How to prove this? Let z = a + ib be a complex number. Show that a square root of z is given by the expression #w=sqrt((|z|+a)/2)+iσ*sqrt((|z|-a)/2)# where σ = 1 if b ≥ 0 and σ = −1 if b < 0. Do this by verifying that #w^2=z# ?

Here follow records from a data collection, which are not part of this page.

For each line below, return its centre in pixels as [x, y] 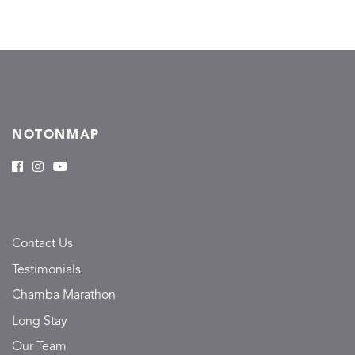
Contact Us [42, 244]
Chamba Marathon [64, 296]
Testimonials [46, 270]
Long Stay [40, 321]
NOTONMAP [56, 135]
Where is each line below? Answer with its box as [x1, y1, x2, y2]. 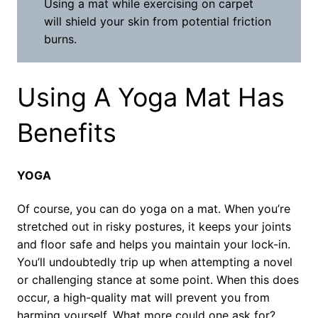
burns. [44, 32, 77, 47]
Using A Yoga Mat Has [17, 82, 285, 114]
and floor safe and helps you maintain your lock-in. [17, 237, 290, 252]
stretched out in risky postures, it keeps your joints [17, 219, 291, 234]
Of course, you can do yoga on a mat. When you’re [17, 202, 290, 216]
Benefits [17, 117, 116, 149]
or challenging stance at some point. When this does [17, 273, 299, 287]
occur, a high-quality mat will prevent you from [17, 290, 270, 305]
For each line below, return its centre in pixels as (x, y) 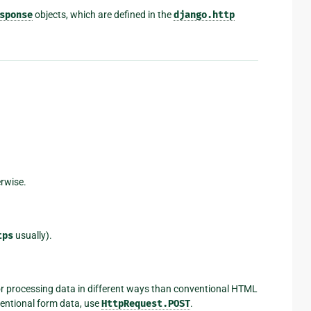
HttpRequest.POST (145, 303)
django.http (204, 15)
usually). (32, 235)
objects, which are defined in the (103, 14)
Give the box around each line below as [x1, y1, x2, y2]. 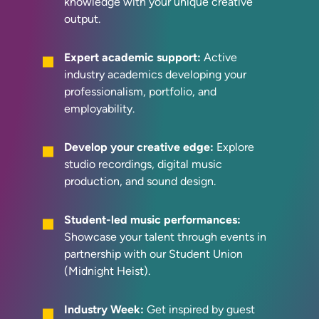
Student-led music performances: [64, 212, 241, 226]
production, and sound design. [64, 174, 216, 188]
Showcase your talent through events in [64, 229, 266, 244]
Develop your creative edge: [64, 140, 214, 154]
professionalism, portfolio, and [64, 84, 216, 98]
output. [64, 11, 100, 26]
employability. [64, 101, 135, 115]
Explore [214, 140, 254, 154]
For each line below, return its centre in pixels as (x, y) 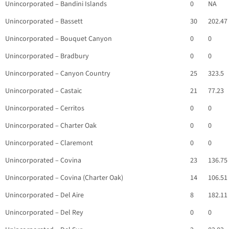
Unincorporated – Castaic (43, 91)
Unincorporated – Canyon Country (58, 74)
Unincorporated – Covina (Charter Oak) (64, 178)
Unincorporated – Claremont (49, 143)
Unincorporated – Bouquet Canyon (59, 39)
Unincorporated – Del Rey (44, 213)
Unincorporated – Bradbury (47, 56)
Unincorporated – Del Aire (44, 196)
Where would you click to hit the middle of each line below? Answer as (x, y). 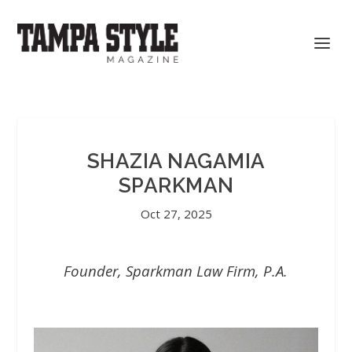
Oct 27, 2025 (176, 214)
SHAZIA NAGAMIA (176, 161)
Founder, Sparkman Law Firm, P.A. (176, 271)
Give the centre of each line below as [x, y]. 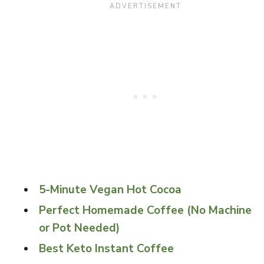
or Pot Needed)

#w=sqrt((|z|+a)/2)+iσ*sqrt((|z|-a)/2)#
#w^2=z#

1 Answer
Mar 18, 2018

Answer:

See below.

Explanation:

Calling

#sqrtz = u + i v# we have

#(u+iv)^2 = z = a+ib# or

#{(u^2-v^2=a),(2uv=b):}#

now solving for #u,v#

#{(u = sqrt[(sqrt[ a^2 + b^2]+a)/2]), (v =b/(sqrt[2] sqrt[sqrt[a^2 + b^2]+a])):}#

but

#b/(sqrt[2] sqrt[sqrt[a^2 + b^2]+a]) = (bsqrt[sqrt[a^2 + b^2]-a])/(sqrt[2] sqrt(a^2+b^2-a^2)) = b/sqrt(b^2)sqrt[(sqrt[a^2 + b^2]-a)/2]=sigma(b)sqrt[(sqrt[a^2 + b^2]-a)/2]#

where

#sigma(b) = b/abs(b)#

Finally, considering #absz = sqrt(a^2+b^2)# we have

#w=sqrt((|z|+a)/2)+iσ(b)sqrt((|z|-a)/2)#